## RECORDS FOR THE TASK
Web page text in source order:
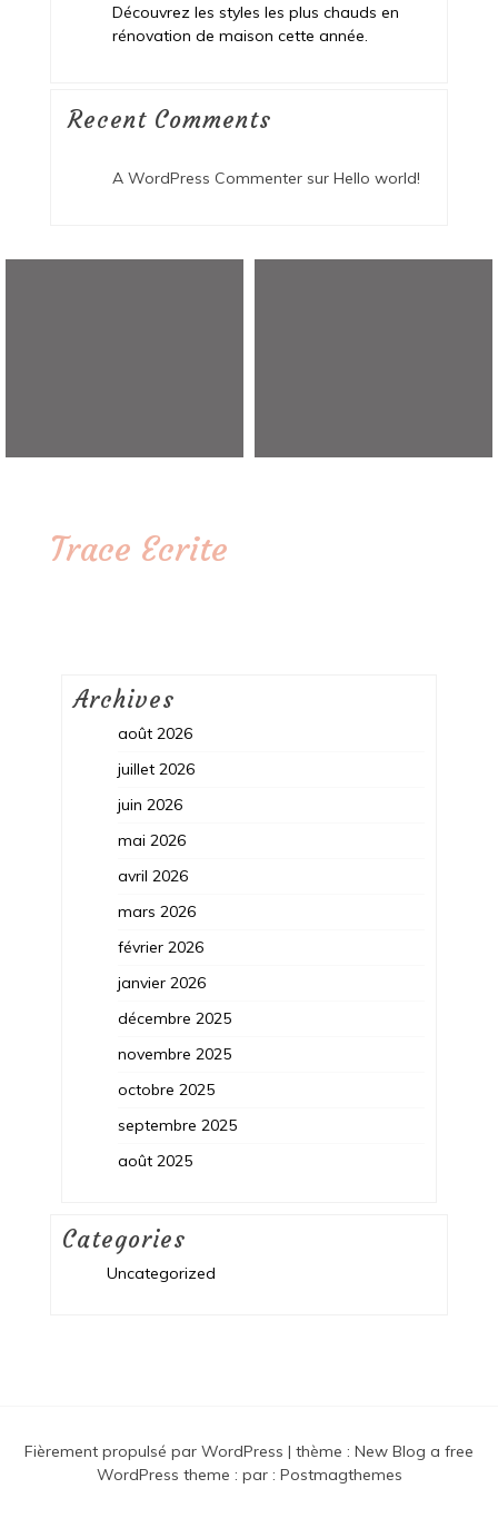
Découvrez les styles les plus chauds en
rénovation de maison cette année.
Recent Comments
A WordPress Commentersur Hello world!
Trace Ecrite
Archives
août 2026
juillet 2026
juin 2026
mai 2026
avril 2026
mars 2026
février 2026
janvier 2026
décembre 2025
novembre 2025
octobre 2025
septembre 2025
août 2025
Categories
Uncategorized
Fièrement propulsé par WordPress | thème : New Blog a free
WordPress theme : par : Postmagthemes

## WORK ITEM
The answer should be the complete listing, set down exactly, without pictures.

## ANSWER TO THIS EXERCISE
Web page text in source order:
Découvrez les styles les plus chauds en
rénovation de maison cette année.
Recent Comments
A WordPress Commentersur Hello world!
Trace Ecrite
Archives
août 2026
juillet 2026
juin 2026
mai 2026
avril 2026
mars 2026
février 2026
janvier 2026
décembre 2025
novembre 2025
octobre 2025
septembre 2025
août 2025
Categories
Uncategorized
Fièrement propulsé par WordPress | thème : New Blog a free
WordPress theme : par : Postmagthemes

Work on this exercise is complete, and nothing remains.